Directed by Jim Henson (and based on a screenplay by Monty Python’s Terry Jones), Labyrinth’s dark fantasy may seem like a far cry from the titles we usually associate with Henson. David Bowie’s at his glammiest as the king of the goblins, who steals a young baby boy at the behest of his older sister (Jennifer Connelly), who must then brave the goblin’s labyrinth — and romantic advances — in order to save her brother.

Mars Attacks! (Sep 1)

It’s the greatest alien invasion movie based on a series of trading cards ever made, and it boasts a heckuva cast: Jack Nicholson, Glenn Close, Pierce Brosnan, Martin Short, Natalie Portman, and Tom Jones, to name a few. True story: when I was in college, I missed school for about a week due to illness. During that time, all I could do was lie on the couch, and the only thing I remember watching was Mars Attacks!, so my memories of the movie might be a bit addled.

Mystery Men (Sep 1)

Sure, the Marvel Cinematic Universe is pretty cool and all. But does it feature a hero who’s really good at shoveling? When it was originally released in 1999, Mystery Men was something of a box office bomb, which is a shame. Its sendup of superhero tropes, as a team of misfit and wannabe superheroes try to take on their city’s arch-supervillain, is hilariously over-the-top. And it doesn’t hurt that the film boasts a truly awesome cast that includes the likes of Ben Stiller, William H. Macy, Greg Kinnear, Geoffrey Rush, and Janeane Garofalo.

School of Rock (Sep 1)

Dewey Finn wants to be a rock n’ roll star more than anything. But when his band dumps him, he’s desperate for another gig — even a gig as a substitute teacher. But when he discovers that his students are musical prodigies, Finn’s dreams of rock stardom may yet still be realized. Jack Black may get top billing as the rock-obsessed Finn — and make no mistake, School of Rock might be the Jack Black-est role he’s ever had — but it’s his younger co-stars who end up stealing the show as they discover the power of rock n’ roll.

Jaws (Sep 16)

Considered by some to be the first true summer blockbuster when it was released in 1975, Jaws was an absolutely massive box office success — and it put director Steven Spielberg’s name on the map. With its classic “shark” theme, shocking violence, and implacable antagonist, Jaws cast a spell over audiences. Supposedly, the film caused one unfortunate viewer to have a mental breakdown after seeing it and its stressful effects on audiences have been studied by researchers.

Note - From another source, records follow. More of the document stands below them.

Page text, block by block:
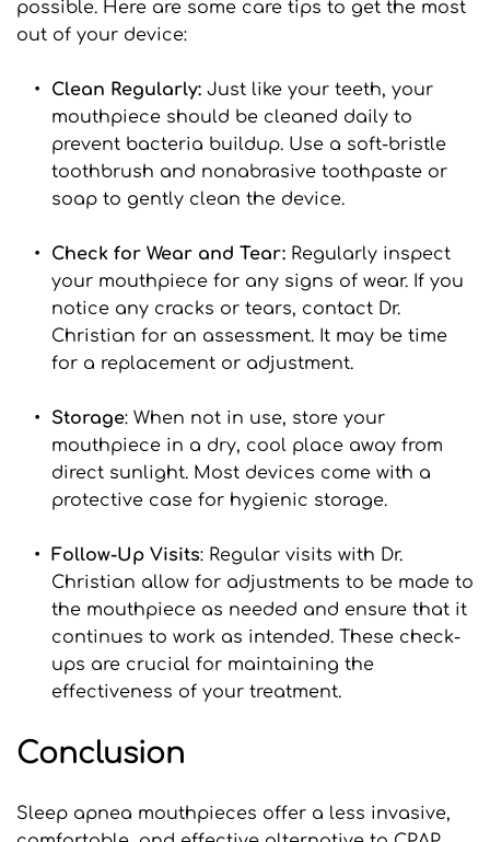
possible. Here are some care tips to get the most
out of your device:
Clean Regularly: Just like your teeth, your
mouthpiece should be cleaned daily to
prevent bacteria buildup. Use a soft-bristle
toothbrush and nonabrasive toothpaste or
soap to gently clean the device.
Check for Wear and Tear: Regularly inspect
your mouthpiece for any signs of wear. If you
notice any cracks or tears, contact Dr.
Christian for an assessment. It may be time
for a replacement or adjustment.
Storage: When not in use, store your
mouthpiece in a dry, cool place away from
direct sunlight. Most devices come with a
protective case for hygienic storage.
Follow-Up Visits: Regular visits with Dr.
Christian allow for adjustments to be made to
the mouthpiece as needed and ensure that it
continues to work as intended. These check-
ups are crucial for maintaining the
effectiveness of your treatment.
Conclusion
Sleep apnea mouthpieces offer a less invasive,

Here’s everything arriving on Netflix in September 2021.


Grosse Pointe Blank (Sep 1)

Martin Blank (John Cusack) just wants to attend his high school reunion. But that’s easier said than done given that his old girlfriend (Minnie Driver) will be there. That, and he’s a highly skilled assassin with some dangerous people breathing down his neck. Grosse Pointe Blank is one of Cusack’s finest movies, thanks to Cusack’s inimitable charisma, a healthy dose of dark humor, and an excellent supporting cast that includes Alan Arkin, Joan Cusack, Jeremy Piven, and Dan Aykroyd as a rival assassin.

Office Space (Sep 1)

Peter Gibbons seems to have it made with his cushy job. But the office environment is stifling and his overbearing boss, Bill Lumbergh, drives him nuts. After a hypnosis session goes wrong, Peter finds himself seeing life in a new way — which includes openly rebelling against his office drone lifestyle. Though a box office failure, the film has achieved a cult status over the years. Anyone who has ever sat through a boring meeting, had to come in on the weekends, or dealt with malfunctioning office equipment can relate to Office Space’s humorous absurdities.

Raising Arizona (Sep 1)

In this madcap comedy from the Coen Brothers, H.I. and Edwina McDunnough are desperate to start a family. But when their efforts prove fruitless, they concoct a scheme to steal a baby — with hilarious and unpredictable results. Raising Arizona was only the Coens’ second film, but it’s considered to be one of the funniest movies of all time, thanks to a blend of surrealism, slapstick, and an ensemble cast that includes Nicolas Cage, Holly Hunter, and John Goodman.

The X‑Files: Fight the Future (Sep 1)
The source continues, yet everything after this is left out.